Brands and colors are indistinguishably linked – think Golden Arches, Amex Black Card, Tiffany Blue or breast cancer’s Pink Ribbon. After all, colors create a vibrant visual experience. They make things more attractive, affect our mood and can even subconsciously shape action. As a result, brands put a lot of thought into the colors they use.

According to the Institute for Color Research (CCICOLOR), the average person makes a subconscious judgment about a product, person or the environment within 90 seconds. More than 2/3 of that judgment is based on color!

That said, individual experiences, upbringing, cultural differences, and context can also shape our response to color. For example, in America, white is most closely linked with happy bridal occasions, whereas in India, white is worn when someone dies.

Some colors, however, evoke universal emotional responses. A great example would be the color blue, which conveys honesty, trust and dependability. Blue is often used in logos, such as:

logos-blue

Other brand color associations include:

  • Pink/Purple: Feminine, fun, youthful – frequently used to promote beauty products.
  • logos-pinkpurple

  • Green: Good, healthy, organic – and can be used to convey relaxation, nature or environmental issues.
  • logos-green

  • Red: Designers use red in high-energy context; often to convey a sense of urgency or boldness.
  • logos-red

  • Silver: Sophistication, class, with a little bit of mystery around it.
  • logos-silver

  • Black: Elegance, boldness, power, sophistication.
  • logos-black

  • Orange: Fun, warmth and enthusiasm.
  • logos-orange

  • Yellow: Cheerful and optimistic.
  • logos-yellow

International brands like McDonalds use high-energy colors like red and yellow, which convey the same feeling of activity and cheerfulness no matter which country you’re in.

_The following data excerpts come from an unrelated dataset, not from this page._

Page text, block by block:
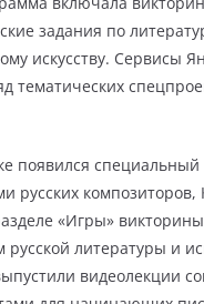
задания по
искусству. Сервисы
тематических
появился специальный
русских композиторов,
«Игры»
литературы и
видеолекции
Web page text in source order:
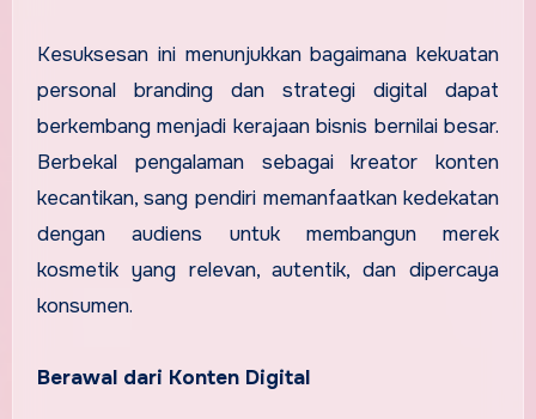
Kesuksesan ini menunjukkan bagaimana kekuatan
personal branding dan strategi digital dapat
berkembang menjadi kerajaan bisnis bernilai besar.
Berbekal pengalaman sebagai kreator konten
kecantikan, sang pendiri memanfaatkan kedekatan
dengan audiens untuk membangun merek
kosmetik yang relevan, autentik, dan dipercaya
konsumen.
Berawal dari Konten Digital

How to Choose the Right Color Palette for Your Brand

The first step to choosing the right brand color is to establish your brand’s voice and feel. To help, consider where your brand falls in the list of colors above. With that context in place, brand colors will be much easier to pick. Here are a few tips to help you choose the right colors for your brand:

  • Start with one color that conveys your style or voice. If you have a logo, use the dominant color in your logo as your first primary color. Afterwards, add one more primary color, a secondary color, and an accent color.
    • Need ideas for where to start? Use this quiz, and check out Color Hunt, Palettab, Paletton, or Adobe Kuler to help pick complementary colors.
    • To make sure your brand colors remain consistent, create a style guide with hex values. Also be sure to define different background colors and grayscale. This will help down the road when you expand your range of visuals and design.
  • Aim to use a maximum of four colors. You can add some variety by using different shades and tints of those four colors. 0to255 is a great tool for choosing the perfect hover or gradient colors.
  • Repetition is key to success when it comes to establishing a well-known color palette for your brand. Use your color scheme everywhere in your marketing. This includes your marketing and sales collateral, your brand’s site and social channels, and more.
  • Remember to avoid confusion with other brands by staying away from your competitors’ colors. This will help you stand out to prospective customers as a unique and memorable offering.

How We Put Our Own Advice into Practice

We actually suffered from own brand color-crisis here at AddThis. At one point we were using every color in the rainbow, making it difficult to establish a strong, recognizable brand identity. We also were inconsistent about using the same shade of a given color across our site. For example, we were using three different types of blue for our CTA buttons.

CTA-buttons-example

Another issue was the lack of definition between our primary (other than orange) and secondary colors in our marketing and sales assets. Plus, our colors did not play well together. For example it was hard to use the green and purple colors alongside our orange and blue palette.

addthis-color-example

To remedy this color confusion, we tested multiple variations of our new colors in existing designs before we settled on a palette that was ‘happy’ without being aggressive or obnoxious.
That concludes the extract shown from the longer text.